Cedric Grant announces retirement from S&WB

Says information he got shows drainage system did not work as designed

NEW ORLEANS -- Cedric Grant, the Sewerage & Water Board’s executive director who came under fire in recent days after he blamed two weekend flood events on global warming and incorrectly said all pumps were working as water across the city failed to drain, announced Tuesday he will retire this fall.

Grant’s announcement was sudden. He said he didn’t want to be “a distraction to the hard work of fixing the system” but also said information he learned in the last day indicated that some parts of the drainage system did not work as designed.

Grant said in the immediate aftermath of the storm that all pumps were working at full capacity, but S&WB officials have since said that 14 of the 121 pumps were offline for routine maintenance.

“It contradicts information that I was given to provide to the public,” Grant said in announcing his retirement. “Our staff was not forthright, which is unacceptable.”

HINTS OF FIRINGS

Grant said it was “clear to me that there are additional personnel actions that are needed to restore confidence in this organization.”

Mayor Mitch Landrieu apparently shared Grant’s sentiment about other officials at the S&WB and Department of Public Works, announcing during a press conference carried live on the 5 p.m. news that he was calling for the resignation of S&WB General Superintendent Joe Becker and Communications Director Lisa Martin, and Department of Public Works Director Col. Mark Jernigan.

The news of Grant’s retirement caught not only the public but his own employees off guard.

Landrieu’s press secretary sent a statement from Grant minutes ahead of a special City Council meeting called to grill S&WB officials about the recent floods. A S&WB source said employees only learned of Grant’s plans after local media began to report it.

While sudden, Landrieu hinted a short time earlier that staff changes could be headed to S&WB.

During an interview on WWL Radio, Landrieu said the amount of water that fell on the city would have resulted in flooding even if all the pumps were working but that the results of an “after-action” report could lead to job losses.

“We will use that information to make personnel changes if we have to, to make engineering changes if we have to, do whatever we have to do to put confidence in the system for it to work,” Landrieu said. “My commitment to the public is we will find out what the facts are.”

It wasn’t clear if Grant knew ahead of time that Landrieu would call for the terminations of Becker and Martin.

CLIMATE CHANGE COMMENT DENOUNCED

Grant said he decided to step away from the S&WB to avoid being a “distraction.”

An irritated Grant said during a Saturday night press conference that all pumps were operating and, after being asked several times if they were operating properly, blamed the flooding on storms caused by climate change.

That statement angered many citizens who questioned the effectiveness of the pumps, as well as the City Council, which on Sunday announced it would call a special meeting to address an “inadequate response from the administration” after the flood. Landrieu on Monday denounced Grant’s climate-change comment.
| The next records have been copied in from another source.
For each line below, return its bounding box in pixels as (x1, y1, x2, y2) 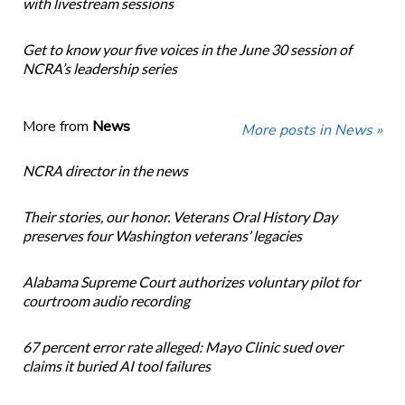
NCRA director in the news (22, 162, 188, 180)
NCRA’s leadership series (22, 60, 177, 78)
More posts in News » (241, 120, 383, 141)
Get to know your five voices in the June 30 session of (22, 41, 352, 59)
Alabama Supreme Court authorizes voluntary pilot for (22, 273, 360, 291)
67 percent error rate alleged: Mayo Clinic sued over (22, 338, 343, 356)
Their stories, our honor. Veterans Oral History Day (22, 208, 337, 226)
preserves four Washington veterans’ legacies (22, 227, 302, 245)
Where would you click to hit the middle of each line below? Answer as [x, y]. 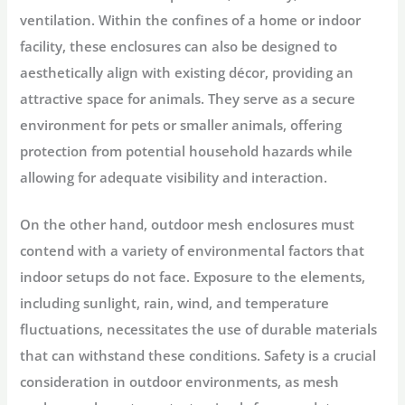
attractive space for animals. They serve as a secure [188, 98]
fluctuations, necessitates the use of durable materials [199, 330]
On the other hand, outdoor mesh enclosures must [188, 225]
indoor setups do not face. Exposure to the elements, [193, 277]
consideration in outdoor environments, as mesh [180, 382]
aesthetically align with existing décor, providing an [187, 72]
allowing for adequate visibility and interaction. [174, 177]
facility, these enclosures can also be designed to [179, 46]
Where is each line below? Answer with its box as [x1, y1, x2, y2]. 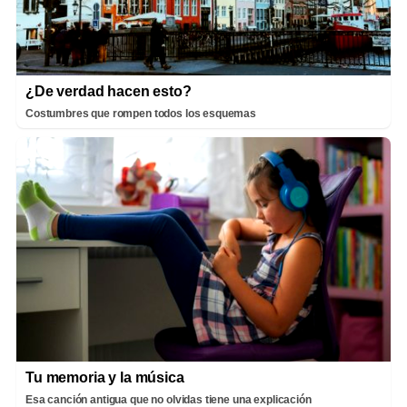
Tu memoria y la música [25, 370, 184, 386]
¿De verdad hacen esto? [25, 84, 192, 100]
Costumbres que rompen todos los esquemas [25, 107, 256, 121]
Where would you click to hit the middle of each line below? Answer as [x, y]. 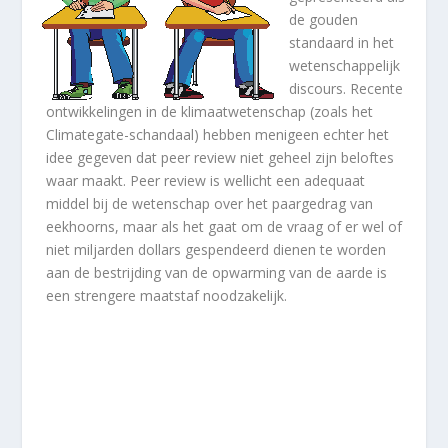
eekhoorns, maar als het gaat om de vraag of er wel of [224, 226]
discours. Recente [346, 88]
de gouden [324, 19]
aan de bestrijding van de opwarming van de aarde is [217, 272]
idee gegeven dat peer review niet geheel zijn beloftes [220, 157]
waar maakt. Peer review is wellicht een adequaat [206, 180]
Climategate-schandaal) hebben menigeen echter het [218, 134]
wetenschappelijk [345, 65]
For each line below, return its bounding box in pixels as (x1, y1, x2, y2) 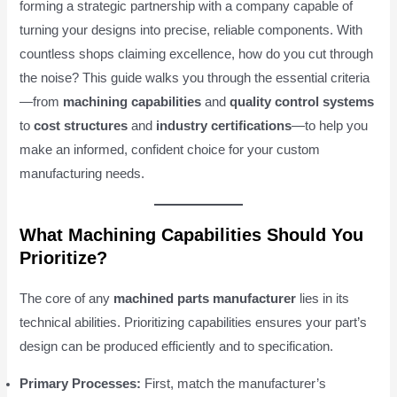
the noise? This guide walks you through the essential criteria (19, 71, 370, 86)
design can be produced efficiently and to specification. (19, 339, 334, 354)
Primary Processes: (19, 376, 142, 391)
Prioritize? (19, 248, 108, 269)
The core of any (19, 292, 114, 307)
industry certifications (156, 119, 292, 134)
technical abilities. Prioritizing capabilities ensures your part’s (19, 315, 368, 331)
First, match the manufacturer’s (141, 376, 327, 391)
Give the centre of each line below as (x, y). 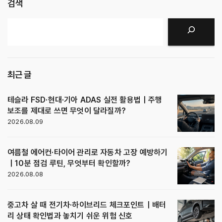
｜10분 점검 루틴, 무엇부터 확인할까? (69, 163)
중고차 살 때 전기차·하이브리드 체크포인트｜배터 (87, 205)
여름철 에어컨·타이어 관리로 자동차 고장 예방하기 (88, 152)
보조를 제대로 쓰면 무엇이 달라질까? (67, 111)
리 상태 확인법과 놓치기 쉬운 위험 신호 (70, 216)
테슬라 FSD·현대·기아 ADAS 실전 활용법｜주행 (85, 100)
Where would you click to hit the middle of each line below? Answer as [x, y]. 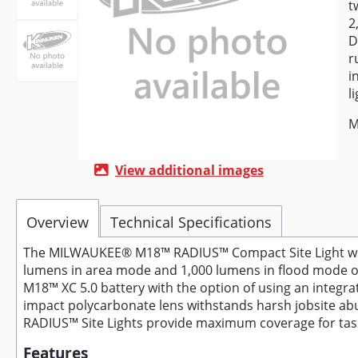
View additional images [189, 170]
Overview [58, 223]
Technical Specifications [191, 223]
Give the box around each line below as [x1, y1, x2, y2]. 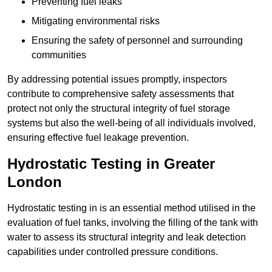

But Grant in announcing his retirement stood by facts about how much the drainage system can pump.

He said the storm that began about 2 p.m. and continued for about four hours dropped 10 inches in some parts of the city.

“The volume and speed of rainfall far exceeded the capacity system used to remove stormwater,” he wrote. “Localized flooding continued until all of the stormwater was pumped out of the Sewerage and Water Board by the next morning.”

Landrieu has since ordered an after-action analysis about the flood and said another one will be done by an outside third party.

Grant admitted that some pumps were not working and for the first time said there were some power-generation issues that affected the S&WB’s ability to fight the flood. And while he said those issues were “not the primary cause of flooding,” it was “inaccurate to suggest the system was operating at its maximum capabilities.”

Grant, who has spent 40 years in government, was Landrieu’s deputy mayor of facilities, infrastructure and community development from 2010 to 2014, when the mayor moved him to S&WB.

Among his prior jobs were chief administrative officer for former Mayor Marc Morial and deputy secretary of the state Department of Transportation and Development.